La izquierda en todas sus variantes es como una seductora mujer. Es como esa mujer hermosa, fiel, trabajadora, inteligente, dueña de una moral intachable. Que sabe dónde está parada, sabe lo que quiere. Diferente a todas las demás. Que te promete que dejarás de sufrir porque eres una persona única y especial.
¿Quién no puede dejar de enamorarse de una ideología que brega por la igualdad, por la justicia social o por la dignidad del trabajador? ¿Quién puede estar en contra de que todos tengamos las mismas oportunidades y derechos? ¿Quién no ha soñado, alguna vez, con un mundo más justo, sin pobres, sin hambre, sin injusticia?
En otras palabras: ¿quién no ha soñado con esa mujer ideal? Es lógico que el que nunca tuvo a su lado la mujer perfecta, sueñe con ella y, cuando la encuentre, le declare amor incondicional y dedicación eterna.
¿Qué ocurre cuando de a poco vas descubriendo que casarte con la mujer perfecta, tiene sus pequeños «costos»?
Que cuando hay una pequeña diferencia de criterio, no vale la pena discutir. Le das la razón humildemente. Discutir va contra la «armonía familiar».
Además, por más que discutas, siempre estarás equivocado y corres el riesgo de ser rechazado por uno o dos meses.
Que, por ver a tus amigos de toda la vida, te reclama que amas más a tus amigos que a ella.
Que ciertos vecinos, ni el saludo se merecen.
Que no puedes ver a ninguna mujer que no sea ella, aún sea tu hermana o tu madre.
Que cuando en las Pascuas quieres ir a misa para agradecer al Señor, se enoja diciendo que, si no fuera por ella, no serías nadie. Y, en todo caso, a quien le debes agradecer es a ella.
Que te controla el celular y no tiene el menor empacho de hacerlo delante tuyo. Cosa de que tengas en claro quién es la autoridad en casa.
Que, si no le dedicas las 24 horas, la estás traicionando.
Que, en aras de la «economía del hogar», se acabaron los asados, las picadas y la cerveza. Y que, de ahora en adelante, sólo mate y fideos.
Que el hombre no necesita gastar tanto en ropa, la mujer es la que tiene que estar coqueta. Después de todo, es la «reina del hogar».
Que, aunque tú trabajas de sol a sol, con alegría, dedicación y sacrificio, y ella no encuentra un trabajo acorde, ella es la que controla los gastos de la familia.

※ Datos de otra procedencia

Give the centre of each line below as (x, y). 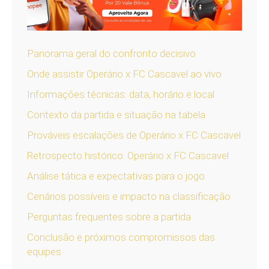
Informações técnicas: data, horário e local (121, 95)
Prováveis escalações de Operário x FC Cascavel (134, 135)
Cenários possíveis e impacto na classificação (129, 197)
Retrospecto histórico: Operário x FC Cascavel (128, 156)
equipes (44, 252)
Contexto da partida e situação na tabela (116, 115)
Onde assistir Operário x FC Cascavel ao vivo (124, 74)
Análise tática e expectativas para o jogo (116, 176)
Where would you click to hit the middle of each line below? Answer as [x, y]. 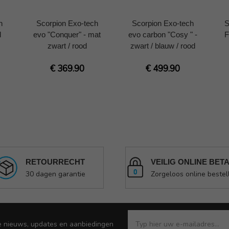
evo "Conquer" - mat [67, 34]
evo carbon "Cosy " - [163, 34]
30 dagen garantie [55, 174]
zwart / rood [67, 45]
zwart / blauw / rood [163, 45]
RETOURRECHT [55, 162]

Sigues enamorado, trabajando y sacrificándote por tu mujer perfecta. Tienes hijos con ella, que son de ella, pero tú los mantienes. Tienes nietos, una familia feliz, una mujer que aún es hermosa, casi sin arrugas, vigorosa y saludable. La misma mujer con la que te casaste hace cuarenta años, más madura, más hermosa, más experimentada. Nada ha cambiado para ella.
Hasta que un día cualquiera, te miras al espejo, después de una vida entera, y te das cuenta de que el único que ha cambiado eres tú. Que has perdido tu juventud y no te ha quedado nada de tanto sacrificio. Que tus ojos no expresan nada, que has perdido las esperanzas y has vivido siempre a base de promesas. Que tu esposa está radiante y de ti sólo queda desencanto por los sueños frustrados.

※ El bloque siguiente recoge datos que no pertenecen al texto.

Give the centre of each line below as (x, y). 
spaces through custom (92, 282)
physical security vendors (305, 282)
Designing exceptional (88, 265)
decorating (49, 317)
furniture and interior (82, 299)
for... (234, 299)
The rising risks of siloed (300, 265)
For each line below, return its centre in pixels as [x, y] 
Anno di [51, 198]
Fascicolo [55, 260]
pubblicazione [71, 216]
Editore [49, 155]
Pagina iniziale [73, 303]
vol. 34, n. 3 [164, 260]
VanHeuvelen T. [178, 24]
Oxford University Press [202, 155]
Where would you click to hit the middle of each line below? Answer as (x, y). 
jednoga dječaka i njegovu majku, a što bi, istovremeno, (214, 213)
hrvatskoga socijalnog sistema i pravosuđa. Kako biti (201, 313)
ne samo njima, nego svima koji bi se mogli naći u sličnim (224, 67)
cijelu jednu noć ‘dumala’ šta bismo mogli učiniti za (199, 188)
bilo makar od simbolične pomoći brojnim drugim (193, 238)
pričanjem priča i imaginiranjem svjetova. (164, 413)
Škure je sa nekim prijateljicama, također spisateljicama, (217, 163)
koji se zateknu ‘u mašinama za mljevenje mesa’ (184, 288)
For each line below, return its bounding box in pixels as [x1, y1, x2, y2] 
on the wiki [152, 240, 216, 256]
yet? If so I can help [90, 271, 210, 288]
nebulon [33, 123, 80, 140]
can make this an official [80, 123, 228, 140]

Te das cuenta de que el amor de tu vida te exigía, para ser feliz, una sola cosa a cambio: ¡tu libertad!
Envejecido, a pesar de tus jóvenes 60 años, con la autoestima destruida… ¿te animarías a cambiar el rumbo de tu vida infeliz? ¿O seguirás repitiendo: «Hasta que la muerte nos separe»?
El día que te des cuenta de que viviste toda tu vida a partir de una elección equivocada… ¿culparás de todas tus desgracias a la sociedad, a los que están llenos de felicidad y no la comparten contigo, a la Iglesia, al sistema educativo o a tus empleadores?
¿Tratarás de destruir este sistema social que te dio la posibilidad de elegir tu mujer, tu profesión, tu trabajo y tu forma de vivir tu vida? ¿O tratarás de mejorar lo que resta de ella?
Así es en el matrimonio como en la democracia, tienes el derecho de elegir tu mujer y tu forma de vida. Pero no serás tú ni nadie quien nos diga con quién nos tenemos que casar ni cómo tenemos que vivir.